# ABOUT THIS EXERCISE:
From the first line to the last, print the records exactly, leaving out the pictures.

# ENTRIES SUPPLIED:
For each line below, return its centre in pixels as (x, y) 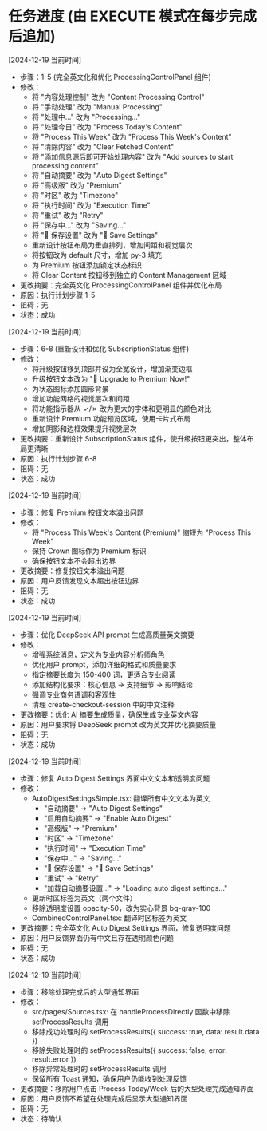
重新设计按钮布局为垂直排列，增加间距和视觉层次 (112, 245)
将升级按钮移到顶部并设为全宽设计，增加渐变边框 (112, 369)
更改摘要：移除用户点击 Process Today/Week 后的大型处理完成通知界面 (137, 1088)
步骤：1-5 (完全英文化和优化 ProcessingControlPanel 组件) (115, 77)
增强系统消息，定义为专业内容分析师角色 (98, 654)
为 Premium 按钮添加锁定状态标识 (86, 265)
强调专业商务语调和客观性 (74, 694)
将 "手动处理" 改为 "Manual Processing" (97, 107)
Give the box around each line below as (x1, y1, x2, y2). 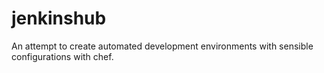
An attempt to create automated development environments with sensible (11, 40, 314, 52)
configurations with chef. (11, 50, 114, 62)
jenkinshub (11, 7, 107, 30)

# ANSWER SPACE:
For each line below, return its centre in pixels as (x, y) 
重新设计按钮布局为垂直排列，增加间距和视觉层次 (112, 245)
将升级按钮移到顶部并设为全宽设计，增加渐变边框 (112, 369)
更改摘要：移除用户点击 Process Today/Week 后的大型处理完成通知界面 (137, 1088)
步骤：1-5 (完全英文化和优化 ProcessingControlPanel 组件) (115, 77)
增强系统消息，定义为专业内容分析师角色 (98, 654)
为 Premium 按钮添加锁定状态标识 (86, 265)
强调专业商务语调和客观性 (74, 694)
将 "手动处理" 改为 "Manual Processing" (97, 107)
Give the box around each line below as (x1, y1, x2, y2). 
An attempt to create automated development environments with sensible (11, 40, 314, 52)
configurations with chef. (11, 50, 114, 62)
jenkinshub (11, 7, 107, 30)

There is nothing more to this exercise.